Blog Verification

Posted by Justin on October 22, 2006
Computers, The "I figured it out" Dept., Websites

I noticed a comment spam in on of my newest stories and was a little surprised, so I looked into my logs and figured out some things…

3.54 (Score)
0.5: Comment has no URL in content (but one author URL)
1.04: Commenter granularity (based on URL): 3 old comment(s) (karma avg: 5.180000), 0 recent comment(s) (karma avg: 0.000000).
2: Trackback Source Site (http://webtekconcepts.com/2​006/10/17/google-code-search-kru​gle-or-koders/trackback/)​ does contain Blog URL domain (webtekconcepts.com).

5 hours, 49 minutes
2006-10-17 10:00:43GMT
848290 Blog Verifica
Author: 848290 Blog Verification
E-mail:
IP: 82.146.98.203
URL: http://webtekconcepts.com/2006/1​0/17/google-code-search-krugle-o​r-koders/trackback/​
Google Code Search, Krugle or Koders…. 848290 Blog Verification… 848290…

Traceroute:
xxxxxxxhost [/xxxxxxxxxxxxx]# traceroute 82.146.98.203
traceroute to 82.146.98.203 (82.146.98.203), 30 hops max, 38 byte packets
1…..[Removed]
2…..[Removed]
3…..[Removed]
4 g3-4.core01.iad01.atlas.cogentco.com (69.31.30.2)
5 v3496.mpd01.dca01.atlas.cogentco.com (154.54.5.45)
6 t2-4.mpd03.jfk02.atlas.cogentco.com (154.54.6.14)
7 g13-0-0.core02.jfk02.atlas.cogentco.com (154.54.5.233)
8 p2-0.core01.lon01.atlas.cogentco.com (66.28.4.190)
9 p4-0.core01.bru01.atlas.cogentco.com (130.117.1.157)
10 XS4ALL.demarc.cogentco.com (130.117.19.42)
11 ge-1-0-22-0703.bru-ix-d02.ipv4.evonet.be (82.146.112.18)
12 195.144.72.173 (195.144.72.173)
13 195.144.72.205 (195.144.72.205)
14 195.144.72.206 (195.144.72.206)
15 082-146-098-203.dyn.adsl.xs4all.be (82.146.98.203)

Whois: EVONET Belgium Internet routing

I did a lot of searching and found others that had the same problem, but had odd domains with ######.ro in it.

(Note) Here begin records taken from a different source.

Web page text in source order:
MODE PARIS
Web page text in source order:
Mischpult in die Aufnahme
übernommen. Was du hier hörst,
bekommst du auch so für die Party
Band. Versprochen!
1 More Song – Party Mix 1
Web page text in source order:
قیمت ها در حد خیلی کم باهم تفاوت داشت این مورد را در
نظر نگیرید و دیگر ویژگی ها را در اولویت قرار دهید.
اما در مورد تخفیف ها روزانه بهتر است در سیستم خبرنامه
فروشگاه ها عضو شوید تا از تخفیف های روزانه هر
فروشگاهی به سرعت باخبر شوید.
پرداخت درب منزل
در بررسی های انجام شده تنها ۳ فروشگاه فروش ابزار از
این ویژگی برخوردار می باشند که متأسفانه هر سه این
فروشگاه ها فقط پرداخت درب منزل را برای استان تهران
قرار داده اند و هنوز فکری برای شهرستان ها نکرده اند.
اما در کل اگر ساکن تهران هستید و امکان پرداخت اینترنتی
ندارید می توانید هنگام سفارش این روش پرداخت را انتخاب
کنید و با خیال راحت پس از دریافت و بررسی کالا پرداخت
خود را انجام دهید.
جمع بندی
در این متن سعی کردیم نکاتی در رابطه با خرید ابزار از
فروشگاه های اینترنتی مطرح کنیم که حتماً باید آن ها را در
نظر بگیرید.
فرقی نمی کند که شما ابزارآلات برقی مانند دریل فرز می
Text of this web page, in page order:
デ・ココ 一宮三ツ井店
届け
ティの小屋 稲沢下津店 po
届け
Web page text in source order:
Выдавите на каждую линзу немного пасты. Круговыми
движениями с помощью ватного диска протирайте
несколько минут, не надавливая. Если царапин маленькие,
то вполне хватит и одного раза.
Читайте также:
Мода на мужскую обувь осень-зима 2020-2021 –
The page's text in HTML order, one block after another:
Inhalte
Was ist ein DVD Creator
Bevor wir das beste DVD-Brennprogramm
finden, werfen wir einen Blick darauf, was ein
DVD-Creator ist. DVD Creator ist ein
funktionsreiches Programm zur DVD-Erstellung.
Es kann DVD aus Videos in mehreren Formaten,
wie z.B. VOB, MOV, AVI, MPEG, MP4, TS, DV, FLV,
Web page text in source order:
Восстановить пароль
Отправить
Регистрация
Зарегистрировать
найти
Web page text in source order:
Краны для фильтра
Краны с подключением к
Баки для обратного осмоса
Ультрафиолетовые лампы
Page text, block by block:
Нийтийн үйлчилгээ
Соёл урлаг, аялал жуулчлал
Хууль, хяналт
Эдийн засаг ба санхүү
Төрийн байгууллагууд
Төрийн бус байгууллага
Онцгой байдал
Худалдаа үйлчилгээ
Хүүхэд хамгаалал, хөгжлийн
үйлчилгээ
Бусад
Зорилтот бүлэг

Mine didn’t, which was a little weird. Tracing all the IP’s listed online from different forums found that one provider: Evonet in Belgium is the underlining cause. The culprit, one of their DSL customers apparently running software checking out blogs.

Digging into the comment a little more (ie: actually getting into MySQL and looking over the data), the comments are Track backs with a user agent of WWW-Mechanize/1.20. Mechanize is a Python based Screen Scrapper.

Now, how does this effect you? Screen Scrapping usually comes from a Scrapping Site. This is where a site Scrapes yours, puts your content on theirs and calls it good. This may not seem that bad until you find out they’ve got some time of advertising on their site. Their whole purpose is to steal the traffic that is supposed to come to your website. They sign up for AdSense and the like in hopes of grabbing enough content to make their page rank higher than yours for when someone searches.

Oddly, there is a movement to stop this type of crap by logging the sites that are Made For Advertising (MFA). Check out http://www.topmfa.com/

As of yet, I still have not found another site with the same exact content as some of my posts. On top of this, the fact that URL is all messed up in most cases, it tells me that someone is either building up content or has really miss-configured the software.

Oddly enough, Screen Scrapping and MFA blogs are linked to my recent experiment on Link Blogs automatically linking to you when Tags show up that they want.

There are a few ways to get rid of this kind of crap. The easiest way to get rid of this crap is to block the IP range 82.146.98.* That will stop the blog verification stuff cold - I haven’t had any make it through since. You can also block the Agent WWW-Mechanize, but I wouldn’t do this since people actually use it for valid stuff. You could possibly alienate some of your visitors. Oddly, my stats rate Mechanize as Unknown, but Spam Karma picks it up… Either way, whichever you choose, the spam will be gone until something changes.

An alternate way: Some people have figured out that Captchas work really well for preventing this type of stuff. I’m not into this, and at the moment, I don’t mind people putting in their own websites, sigs, etc. Maybe later when I start getting more traffic I’ll change my mind.